(Records from a collection)
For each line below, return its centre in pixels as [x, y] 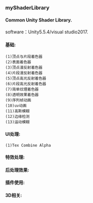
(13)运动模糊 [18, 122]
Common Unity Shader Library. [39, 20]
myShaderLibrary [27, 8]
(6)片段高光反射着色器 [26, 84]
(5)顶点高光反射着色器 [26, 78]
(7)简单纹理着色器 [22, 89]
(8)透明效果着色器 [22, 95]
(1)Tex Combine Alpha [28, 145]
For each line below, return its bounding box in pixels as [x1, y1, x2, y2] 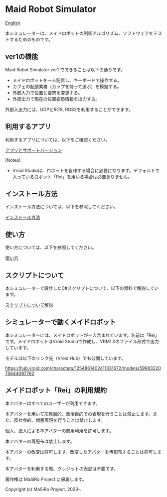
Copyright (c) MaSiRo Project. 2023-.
---
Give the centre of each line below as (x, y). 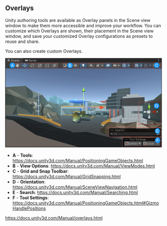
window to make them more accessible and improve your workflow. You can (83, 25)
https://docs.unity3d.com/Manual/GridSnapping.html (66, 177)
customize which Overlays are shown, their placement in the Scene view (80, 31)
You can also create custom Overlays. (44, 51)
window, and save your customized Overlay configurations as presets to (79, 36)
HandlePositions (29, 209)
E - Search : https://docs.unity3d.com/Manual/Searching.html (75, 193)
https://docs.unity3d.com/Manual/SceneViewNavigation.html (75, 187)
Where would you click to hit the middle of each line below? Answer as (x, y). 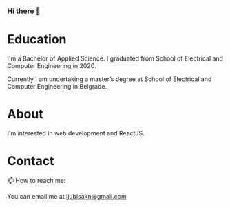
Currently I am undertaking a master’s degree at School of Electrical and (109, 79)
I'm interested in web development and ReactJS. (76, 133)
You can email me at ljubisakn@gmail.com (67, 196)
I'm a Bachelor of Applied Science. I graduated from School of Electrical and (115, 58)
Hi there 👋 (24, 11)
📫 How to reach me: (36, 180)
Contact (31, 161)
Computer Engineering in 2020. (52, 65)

What is needed: Go to the line above holding "For each line below, return its centre", then copy exactly each line down to and including the one holding "Copyright (c) MaSiRo Project. 2023-.", leaving pictures out.

Solution to this exercise:
For each line below, return its centre in pixels as [x, y] 
(13)运动模糊 [18, 122]
Common Unity Shader Library. [39, 20]
myShaderLibrary [27, 8]
(6)片段高光反射着色器 [26, 84]
(5)顶点高光反射着色器 [26, 78]
(7)简单纹理着色器 [22, 89]
(8)透明效果着色器 [22, 95]
(1)Tex Combine Alpha [28, 145]
For each line below, return its bounding box in pixels as [x1, y1, x2, y2] 
Copyright (c) MaSiRo Project. 2023-.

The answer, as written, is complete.